Normalmente, un niño con desorden del procesamiento sensorial presentará más de uno de estos signos.

¿En qué consiste el tratamiento?

En primer lugar, como he comentado anteriormente, el tratamiento debe llevarlo a cabo un terapeuta ocupacional con formación en la teoría y tratamiento en integración sensorial.

En la terapia, el niño será guiado a través de actividades que cambian sus habilidades para responder apropiadamente a la entrada sensorial y llevar a cabo una respuesta organizada y exitosa.

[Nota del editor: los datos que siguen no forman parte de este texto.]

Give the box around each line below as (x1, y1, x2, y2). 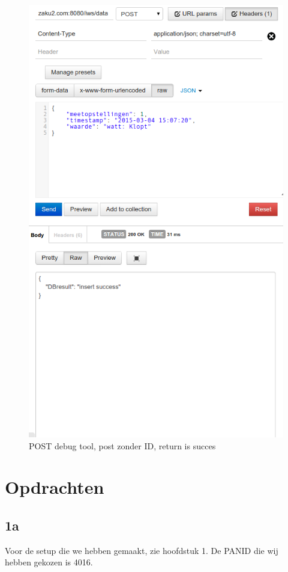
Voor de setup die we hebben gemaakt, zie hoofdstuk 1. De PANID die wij (5, 544, 278, 556)
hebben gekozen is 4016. (5, 556, 93, 568)
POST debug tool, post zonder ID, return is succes (29, 439, 216, 452)
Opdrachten (5, 475, 104, 499)
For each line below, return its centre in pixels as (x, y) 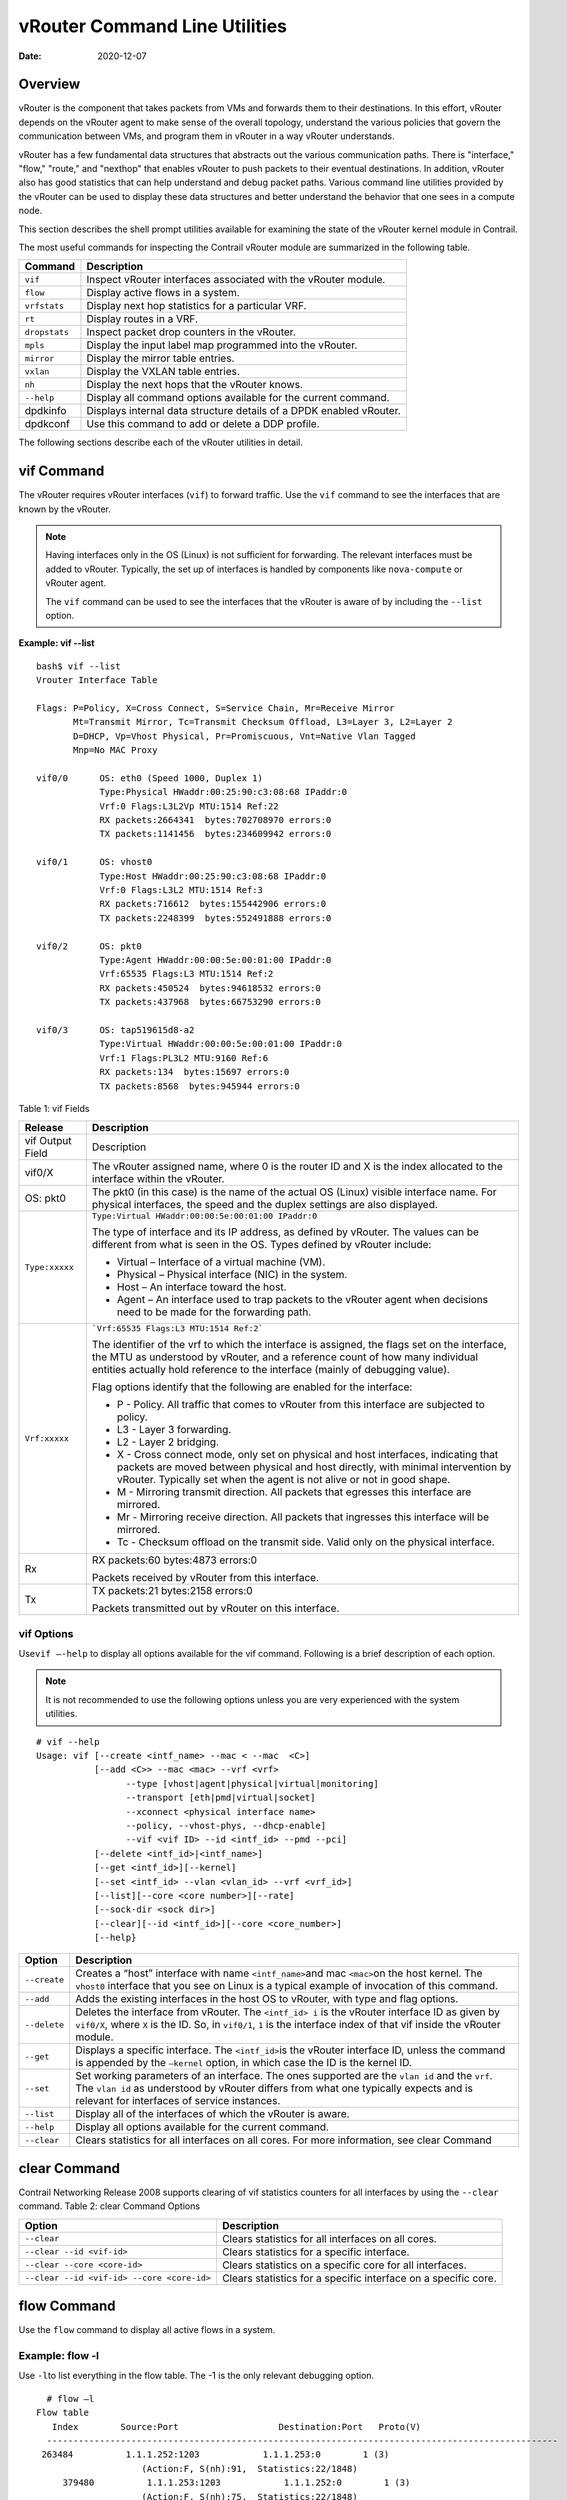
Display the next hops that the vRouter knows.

La terapia incluirá actividades que proporcionan estimulación vestibular (del equilibrio y los movimientos corporales), propioceptiva (de los receptores que perciben la posición de los músculos, la presión , la temperatura…) y táctil y son diseñadas para las necesidades de desarrollo específicas de cada niño. Las actividades también serán diseñadas incrementando gradualmente las demandas al niño para conseguir unas respuestas cada vez más maduras y organizadas. El énfasis está en los procesos sensoriales automáticos que se dan en el transcurso de actividades dirigidas hacia una meta, más que en las instrucciones o en hacer ejercicios con el niño sobre cómo responder.

Un aspecto importante de la terapia que usa el enfoque de la integración sensorial es la motivación de los niños que juega un papel crucial en la selección de las actividades. La mayoría de los niños, en cada momento de su desarrollo, tienden a buscar actividades que les proporcionen experiencias sensoriales beneficiosas. Esta es una importante pista para que nosotros, los terapeutas, conozcamos los intereses y motivaciones de los niños que nos sirvan para guiar la selección de las actividades. A algunos niños se les permite realizar una gran cantidad de elecciones en las actividades mientras que a otros, que tienen dificultad en elegir las actividades apropiadas, se les proporciona un grado alto de estructuración. Incluso cuando los terapeutas dirigimos actividades muy estructuradas, animamos al niño a participar de forma activa en las actividades. Rara vez, el niño simplemente recibe la estimulación de forma pasiva, esto es porque la exploración y el hecho de involucrarse activamente, capacitan al niño para ser más maduro y organizar eficientemente la información sensorial.

Qué esperar de la terapia

 

Cuando la terapia de integración sensorial es exitosa, el niño es capaz de procesar información sensorial compleja de una manera más eficiente que antes. Esto puede tener importantes beneficios. Por ejemplo, una mejora en la coordinación motora puede ser documentada por la habilidad del niño para realizar con más destreza las tareas motoras gruesas y finas en un nivel de complejidad que no sería esperado alcanzar sin la intervención.

Para el niño que originalmente presentaba problemas de hipo o hiper respuesta a la estimulación sensorial (búsqueda continua de movimiento, tropiezos constantes, agresividad ante el contacto físico…), tener respuestas más normales puede dirigirle a tener un mejor ajuste emocional, mejora de destrezas de interacción social, o mayor autoestima. Algunos niños demostrarán adelantos en el desarrollo del lenguaje, mientras otros mejorarán significativamente en las tareas escolares, ya que su sistema nervioso comienza a funcionar de forma más eficiente. De forma muy frecuente, los padres comentan que sus hijos parecen estar mejor preparados, más seguros de sí mismos, mejor organizador y es más fácil convivir con ellos.